**Exercise prompt:**
Transcribe the records verbatim, images excluded.

**Extracted data entries:**
****************
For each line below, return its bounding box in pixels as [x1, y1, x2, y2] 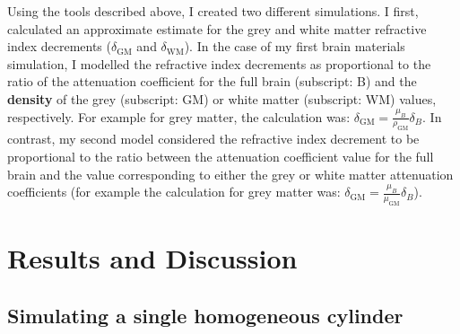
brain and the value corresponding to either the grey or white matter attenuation [7, 164, 454, 183]
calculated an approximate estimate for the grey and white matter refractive [7, 19, 427, 38]
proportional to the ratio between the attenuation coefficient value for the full [7, 146, 434, 165]
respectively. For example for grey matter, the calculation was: [7, 107, 351, 126]
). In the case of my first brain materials [184, 37, 405, 56]
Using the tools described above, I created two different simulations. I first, [7, 2, 419, 20]
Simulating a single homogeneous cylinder [7, 301, 404, 329]
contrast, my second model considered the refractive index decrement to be [7, 129, 420, 148]
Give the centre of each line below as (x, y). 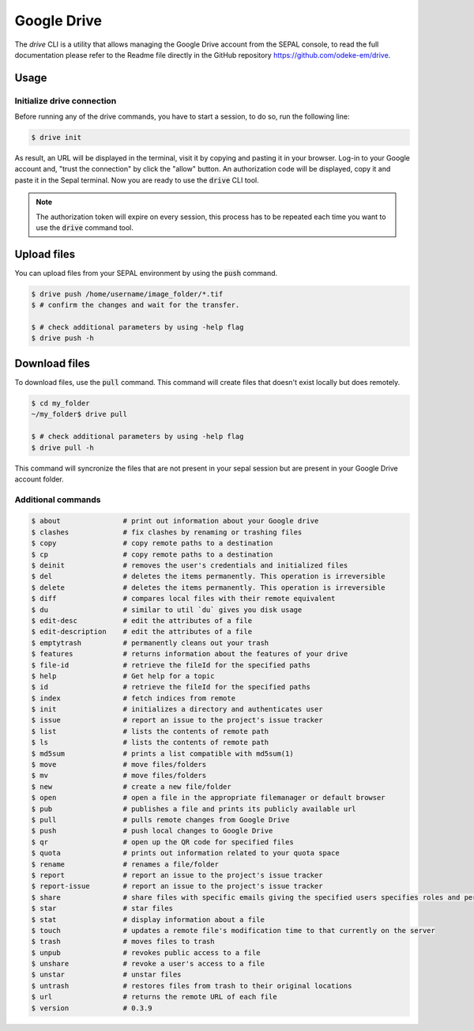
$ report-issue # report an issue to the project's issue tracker (177, 886)
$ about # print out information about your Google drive (175, 521)
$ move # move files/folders (119, 765)
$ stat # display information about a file (148, 920)
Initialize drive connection (66, 100)
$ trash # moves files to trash (123, 942)
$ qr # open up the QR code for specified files (162, 842)
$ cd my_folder (60, 403)
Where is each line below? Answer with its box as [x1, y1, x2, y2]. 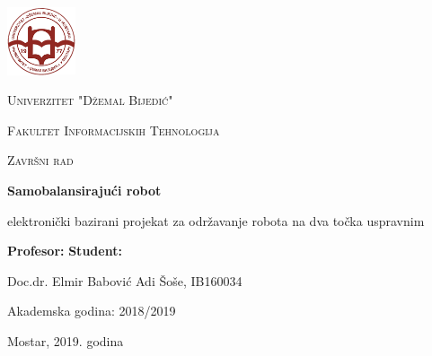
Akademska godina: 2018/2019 [7, 301, 176, 320]
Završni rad [7, 151, 74, 169]
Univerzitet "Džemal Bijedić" [7, 91, 173, 109]
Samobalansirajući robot [7, 180, 162, 199]
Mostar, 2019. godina [7, 331, 124, 350]
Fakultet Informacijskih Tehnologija [7, 120, 220, 139]
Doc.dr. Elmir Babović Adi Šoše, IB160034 [7, 271, 242, 290]
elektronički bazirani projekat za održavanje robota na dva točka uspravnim [7, 211, 425, 230]
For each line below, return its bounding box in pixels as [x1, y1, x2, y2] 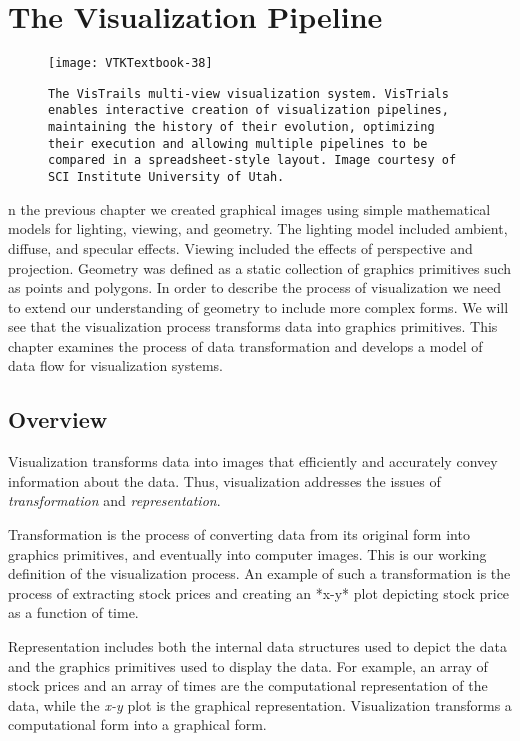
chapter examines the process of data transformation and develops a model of [8, 335, 483, 356]
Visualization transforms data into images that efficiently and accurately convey [8, 451, 498, 472]
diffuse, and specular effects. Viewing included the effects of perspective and [8, 237, 473, 258]
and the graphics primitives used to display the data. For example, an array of [8, 655, 488, 676]
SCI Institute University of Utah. [48, 170, 285, 185]
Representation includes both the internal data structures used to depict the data [8, 636, 507, 657]
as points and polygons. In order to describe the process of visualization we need [8, 277, 502, 298]
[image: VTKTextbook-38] [48, 56, 213, 71]
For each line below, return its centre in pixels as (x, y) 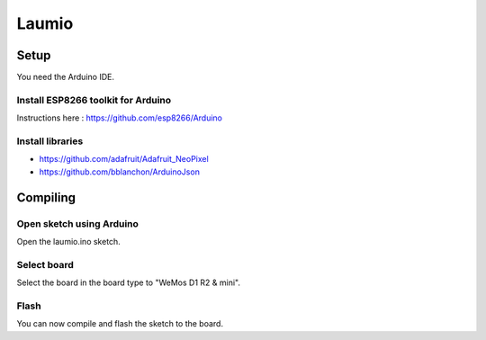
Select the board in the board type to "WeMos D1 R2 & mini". (128, 282)
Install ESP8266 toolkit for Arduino (94, 100)
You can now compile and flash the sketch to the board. (120, 324)
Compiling (46, 197)
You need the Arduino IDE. (65, 77)
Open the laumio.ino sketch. (68, 241)
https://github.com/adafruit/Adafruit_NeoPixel (124, 159)
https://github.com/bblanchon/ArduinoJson (119, 172)
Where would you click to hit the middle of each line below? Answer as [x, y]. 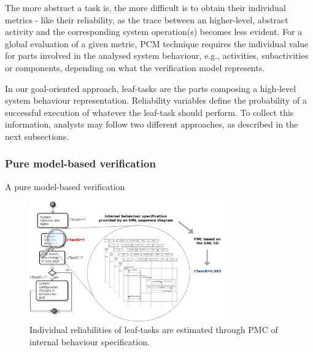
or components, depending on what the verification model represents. [135, 67]
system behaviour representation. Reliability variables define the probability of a [156, 100]
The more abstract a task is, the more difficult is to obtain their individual [145, 7]
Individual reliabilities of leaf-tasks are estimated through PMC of [154, 330]
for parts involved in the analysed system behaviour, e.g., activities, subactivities [157, 55]
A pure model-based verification [65, 186]
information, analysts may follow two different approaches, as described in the [152, 124]
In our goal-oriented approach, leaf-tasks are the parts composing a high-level [151, 88]
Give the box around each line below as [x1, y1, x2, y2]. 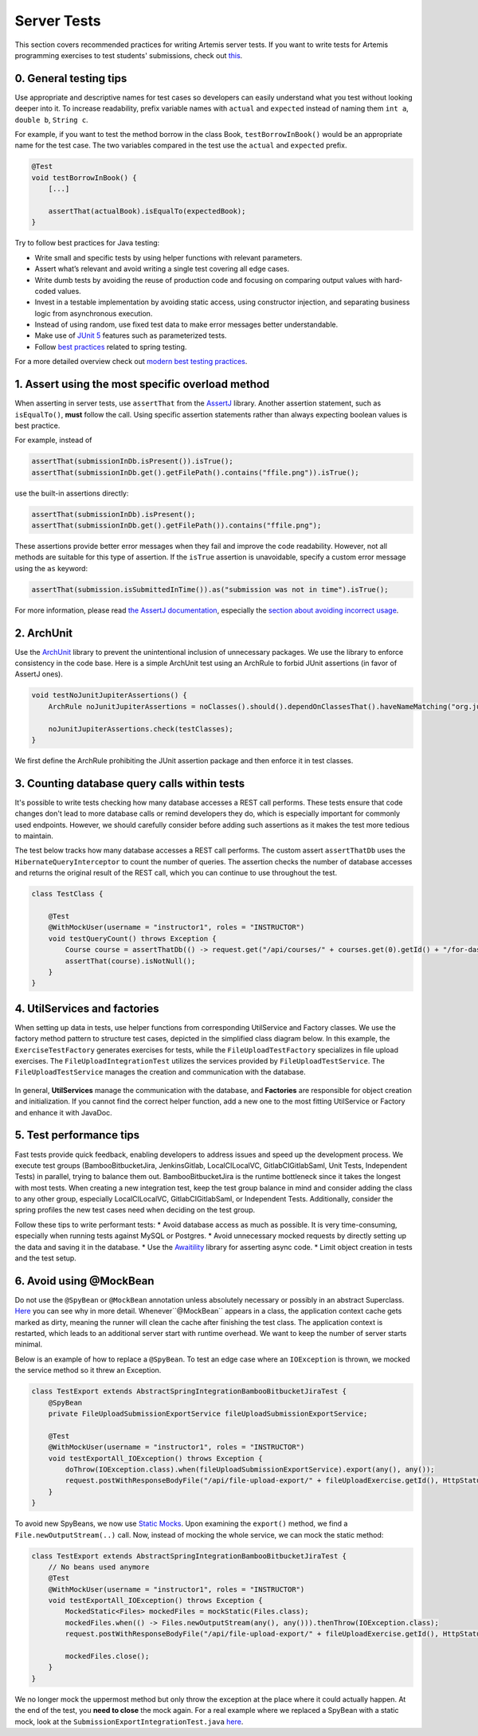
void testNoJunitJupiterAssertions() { [31, 691, 187, 700]
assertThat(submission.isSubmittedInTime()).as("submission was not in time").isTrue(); [31, 585, 390, 594]
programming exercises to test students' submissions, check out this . [14, 50, 243, 60]
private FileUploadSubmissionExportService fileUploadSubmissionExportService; [48, 1409, 368, 1418]
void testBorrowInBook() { [31, 173, 137, 182]
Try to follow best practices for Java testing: [14, 238, 160, 248]
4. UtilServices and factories [14, 1001, 159, 1015]
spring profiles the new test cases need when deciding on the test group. [14, 1205, 256, 1215]
****************
**Result:**
For each line below, return its bounding box in pixels as [x1, y1, x2, y2] 
brain and the value corresponding to either the grey or white matter attenuation [7, 164, 454, 183]
calculated an approximate estimate for the grey and white matter refractive [7, 19, 427, 38]
proportional to the ratio between the attenuation coefficient value for the full [7, 146, 434, 165]
respectively. For example for grey matter, the calculation was: [7, 107, 351, 126]
). In the case of my first brain materials [184, 37, 405, 56]
Using the tools described above, I created two different simulations. I first, [7, 2, 419, 20]
Simulating a single homogeneous cylinder [7, 301, 404, 329]
contrast, my second model considered the refractive index decrement to be [7, 129, 420, 148]
Give the centre of each line below as (x, y). 
$ report-issue # report an issue to the project's issue tracker (177, 886)
$ about # print out information about your Google drive (175, 521)
$ move # move files/folders (119, 765)
$ stat # display information about a file (148, 920)
Initialize drive connection (66, 100)
$ trash # moves files to trash (123, 942)
$ qr # open up the QR code for specified files (162, 842)
$ cd my_folder (60, 403)
Where is each line below? Answer with its box as [x1, y1, x2, y2]. 
Akademska godina: 2018/2019 [7, 301, 176, 320]
Završni rad [7, 151, 74, 169]
Univerzitet "Džemal Bijedić" [7, 91, 173, 109]
Samobalansirajući robot [7, 180, 162, 199]
Mostar, 2019. godina [7, 331, 124, 350]
Fakultet Informacijskih Tehnologija [7, 120, 220, 139]
Doc.dr. Elmir Babović Adi Šoše, IB160034 [7, 271, 242, 290]
elektronički bazirani projekat za održavanje robota na dva točka uspravnim [7, 211, 425, 230]
For each line below, return its bounding box in pixels as [x1, y1, x2, y2] 
chapter examines the process of data transformation and develops a model of [8, 335, 483, 356]
Visualization transforms data into images that efficiently and accurately convey [8, 451, 498, 472]
diffuse, and specular effects. Viewing included the effects of perspective and [8, 237, 473, 258]
and the graphics primitives used to display the data. For example, an array of [8, 655, 488, 676]
SCI Institute University of Utah. [48, 170, 285, 185]
Representation includes both the internal data structures used to depict the data [8, 636, 507, 657]
as points and polygons. In order to describe the process of visualization we need [8, 277, 502, 298]
[image: VTKTextbook-38] [48, 56, 213, 71]
For each line below, return its centre in pixels as (x, y) 
Select the board in the board type to "WeMos D1 R2 & mini". (128, 282)
Install ESP8266 toolkit for Arduino (94, 100)
You can now compile and flash the sketch to the board. (120, 324)
Compiling (46, 197)
You need the Arduino IDE. (65, 77)
Open the laumio.ino sketch. (68, 241)
https://github.com/adafruit/Adafruit_NeoPixel (124, 159)
https://github.com/bblanchon/ArduinoJson (119, 172)
Where would you click to hit the middle of each line below? Answer as [x, y]. 
or components, depending on what the verification model represents. [135, 67]
system behaviour representation. Reliability variables define the probability of a [156, 100]
The more abstract a task is, the more difficult is to obtain their individual [145, 7]
Individual reliabilities of leaf-tasks are estimated through PMC of [154, 330]
for parts involved in the analysed system behaviour, e.g., activities, subactivities [157, 55]
A pure model-based verification [65, 186]
information, analysts may follow two different approaches, as described in the [152, 124]
In our goal-oriented approach, leaf-tasks are the parts composing a high-level [151, 88]
Give the box around each line below as [x1, y1, x2, y2]. 
void testNoJunitJupiterAssertions() { [31, 691, 187, 700]
assertThat(submission.isSubmittedInTime()).as("submission was not in time").isTrue(); [31, 585, 390, 594]
programming exercises to test students' submissions, check out this . [14, 50, 243, 60]
private FileUploadSubmissionExportService fileUploadSubmissionExportService; [48, 1409, 368, 1418]
void testBorrowInBook() { [31, 173, 137, 182]
Try to follow best practices for Java testing: [14, 238, 160, 248]
4. UtilServices and factories [14, 1001, 159, 1015]
spring profiles the new test cases need when deciding on the test group. [14, 1205, 256, 1215]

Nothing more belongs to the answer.